Collected data
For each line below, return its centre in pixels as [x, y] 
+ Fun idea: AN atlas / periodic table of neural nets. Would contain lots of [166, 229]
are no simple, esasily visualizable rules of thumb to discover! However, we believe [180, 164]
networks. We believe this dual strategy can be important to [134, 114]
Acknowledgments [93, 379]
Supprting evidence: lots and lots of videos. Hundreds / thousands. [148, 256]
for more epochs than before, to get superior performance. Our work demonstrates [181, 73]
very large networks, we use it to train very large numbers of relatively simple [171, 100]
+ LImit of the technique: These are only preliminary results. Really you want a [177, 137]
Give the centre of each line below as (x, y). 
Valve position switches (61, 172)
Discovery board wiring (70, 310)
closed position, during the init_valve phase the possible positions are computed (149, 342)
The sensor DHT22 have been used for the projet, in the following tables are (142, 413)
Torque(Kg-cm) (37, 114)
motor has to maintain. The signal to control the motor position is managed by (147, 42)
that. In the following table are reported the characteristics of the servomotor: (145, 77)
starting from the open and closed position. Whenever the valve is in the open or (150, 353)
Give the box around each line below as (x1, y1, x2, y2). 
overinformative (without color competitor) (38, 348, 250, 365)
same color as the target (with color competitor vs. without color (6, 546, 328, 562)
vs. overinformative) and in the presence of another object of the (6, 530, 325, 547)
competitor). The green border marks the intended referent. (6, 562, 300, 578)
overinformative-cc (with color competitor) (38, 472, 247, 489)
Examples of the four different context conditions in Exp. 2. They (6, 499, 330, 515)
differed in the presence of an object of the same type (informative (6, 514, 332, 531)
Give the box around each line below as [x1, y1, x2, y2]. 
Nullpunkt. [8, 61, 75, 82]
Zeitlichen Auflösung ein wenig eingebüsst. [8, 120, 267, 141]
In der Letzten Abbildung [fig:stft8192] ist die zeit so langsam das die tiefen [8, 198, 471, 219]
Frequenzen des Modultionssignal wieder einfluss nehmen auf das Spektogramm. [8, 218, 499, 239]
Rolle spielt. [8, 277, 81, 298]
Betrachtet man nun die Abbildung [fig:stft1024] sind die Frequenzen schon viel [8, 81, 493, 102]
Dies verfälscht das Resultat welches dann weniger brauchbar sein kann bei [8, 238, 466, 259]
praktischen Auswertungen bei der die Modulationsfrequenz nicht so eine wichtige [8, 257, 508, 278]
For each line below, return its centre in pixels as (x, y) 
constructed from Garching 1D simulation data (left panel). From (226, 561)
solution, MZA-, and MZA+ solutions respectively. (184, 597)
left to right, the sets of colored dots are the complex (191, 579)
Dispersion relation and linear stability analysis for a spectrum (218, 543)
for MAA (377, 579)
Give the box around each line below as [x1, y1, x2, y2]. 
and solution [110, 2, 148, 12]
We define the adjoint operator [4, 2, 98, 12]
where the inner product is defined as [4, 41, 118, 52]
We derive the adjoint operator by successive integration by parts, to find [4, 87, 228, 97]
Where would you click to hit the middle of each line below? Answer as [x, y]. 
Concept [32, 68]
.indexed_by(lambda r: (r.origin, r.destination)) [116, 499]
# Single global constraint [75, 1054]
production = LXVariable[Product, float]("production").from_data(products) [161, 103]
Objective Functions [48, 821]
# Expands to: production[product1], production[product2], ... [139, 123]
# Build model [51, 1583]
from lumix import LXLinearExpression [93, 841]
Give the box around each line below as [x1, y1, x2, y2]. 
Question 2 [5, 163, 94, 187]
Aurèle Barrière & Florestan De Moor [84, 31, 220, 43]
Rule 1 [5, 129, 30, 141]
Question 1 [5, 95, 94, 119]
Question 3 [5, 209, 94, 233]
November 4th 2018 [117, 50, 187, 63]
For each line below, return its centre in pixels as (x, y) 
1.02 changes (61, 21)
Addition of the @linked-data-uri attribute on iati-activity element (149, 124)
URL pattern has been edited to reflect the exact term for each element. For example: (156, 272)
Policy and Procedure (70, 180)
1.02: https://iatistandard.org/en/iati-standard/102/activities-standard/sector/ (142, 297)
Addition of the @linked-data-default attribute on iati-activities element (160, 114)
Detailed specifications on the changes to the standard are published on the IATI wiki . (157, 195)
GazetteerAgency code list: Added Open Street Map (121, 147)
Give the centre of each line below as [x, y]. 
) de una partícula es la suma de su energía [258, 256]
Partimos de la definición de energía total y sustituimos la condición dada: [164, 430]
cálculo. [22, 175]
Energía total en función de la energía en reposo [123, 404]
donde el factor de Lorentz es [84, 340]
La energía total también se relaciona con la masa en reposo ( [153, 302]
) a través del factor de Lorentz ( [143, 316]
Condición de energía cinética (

• _Exercise aim_
Return the full data above, line for line.

• _Expected answer_
For each line below, return its centre in pixels as [x, y] 
+ Fun idea: AN atlas / periodic table of neural nets. Would contain lots of [166, 229]
are no simple, esasily visualizable rules of thumb to discover! However, we believe [180, 164]
networks. We believe this dual strategy can be important to [134, 114]
Acknowledgments [93, 379]
Supprting evidence: lots and lots of videos. Hundreds / thousands. [148, 256]
for more epochs than before, to get superior performance. Our work demonstrates [181, 73]
very large networks, we use it to train very large numbers of relatively simple [171, 100]
+ LImit of the technique: These are only preliminary results. Really you want a [177, 137]
Give the centre of each line below as (x, y). 
Valve position switches (61, 172)
Discovery board wiring (70, 310)
closed position, during the init_valve phase the possible positions are computed (149, 342)
The sensor DHT22 have been used for the projet, in the following tables are (142, 413)
Torque(Kg-cm) (37, 114)
motor has to maintain. The signal to control the motor position is managed by (147, 42)
that. In the following table are reported the characteristics of the servomotor: (145, 77)
starting from the open and closed position. Whenever the valve is in the open or (150, 353)
Give the box around each line below as (x1, y1, x2, y2). 
overinformative (without color competitor) (38, 348, 250, 365)
same color as the target (with color competitor vs. without color (6, 546, 328, 562)
vs. overinformative) and in the presence of another object of the (6, 530, 325, 547)
competitor). The green border marks the intended referent. (6, 562, 300, 578)
overinformative-cc (with color competitor) (38, 472, 247, 489)
Examples of the four different context conditions in Exp. 2. They (6, 499, 330, 515)
differed in the presence of an object of the same type (informative (6, 514, 332, 531)
Give the box around each line below as [x1, y1, x2, y2]. 
Nullpunkt. [8, 61, 75, 82]
Zeitlichen Auflösung ein wenig eingebüsst. [8, 120, 267, 141]
In der Letzten Abbildung [fig:stft8192] ist die zeit so langsam das die tiefen [8, 198, 471, 219]
Frequenzen des Modultionssignal wieder einfluss nehmen auf das Spektogramm. [8, 218, 499, 239]
Rolle spielt. [8, 277, 81, 298]
Betrachtet man nun die Abbildung [fig:stft1024] sind die Frequenzen schon viel [8, 81, 493, 102]
Dies verfälscht das Resultat welches dann weniger brauchbar sein kann bei [8, 238, 466, 259]
praktischen Auswertungen bei der die Modulationsfrequenz nicht so eine wichtige [8, 257, 508, 278]
For each line below, return its centre in pixels as (x, y) 
constructed from Garching 1D simulation data (left panel). From (226, 561)
solution, MZA-, and MZA+ solutions respectively. (184, 597)
left to right, the sets of colored dots are the complex (191, 579)
Dispersion relation and linear stability analysis for a spectrum (218, 543)
for MAA (377, 579)
Give the box around each line below as [x1, y1, x2, y2]. 
and solution [110, 2, 148, 12]
We define the adjoint operator [4, 2, 98, 12]
where the inner product is defined as [4, 41, 118, 52]
We derive the adjoint operator by successive integration by parts, to find [4, 87, 228, 97]
Where would you click to hit the middle of each line below? Answer as [x, y]. 
Concept [32, 68]
.indexed_by(lambda r: (r.origin, r.destination)) [116, 499]
# Single global constraint [75, 1054]
production = LXVariable[Product, float]("production").from_data(products) [161, 103]
Objective Functions [48, 821]
# Expands to: production[product1], production[product2], ... [139, 123]
# Build model [51, 1583]
from lumix import LXLinearExpression [93, 841]
Give the box around each line below as [x1, y1, x2, y2]. 
Question 2 [5, 163, 94, 187]
Aurèle Barrière & Florestan De Moor [84, 31, 220, 43]
Rule 1 [5, 129, 30, 141]
Question 1 [5, 95, 94, 119]
Question 3 [5, 209, 94, 233]
November 4th 2018 [117, 50, 187, 63]
For each line below, return its centre in pixels as (x, y) 
1.02 changes (61, 21)
Addition of the @linked-data-uri attribute on iati-activity element (149, 124)
URL pattern has been edited to reflect the exact term for each element. For example: (156, 272)
Policy and Procedure (70, 180)
1.02: https://iatistandard.org/en/iati-standard/102/activities-standard/sector/ (142, 297)
Addition of the @linked-data-default attribute on iati-activities element (160, 114)
Detailed specifications on the changes to the standard are published on the IATI wiki . (157, 195)
GazetteerAgency code list: Added Open Street Map (121, 147)
Give the centre of each line below as [x, y]. 
) de una partícula es la suma de su energía [258, 256]
Partimos de la definición de energía total y sustituimos la condición dada: [164, 430]
cálculo. [22, 175]
Energía total en función de la energía en reposo [123, 404]
donde el factor de Lorentz es [84, 340]
La energía total también se relaciona con la masa en reposo ( [153, 302]
) a través del factor de Lorentz ( [143, 316]
Condición de energía cinética (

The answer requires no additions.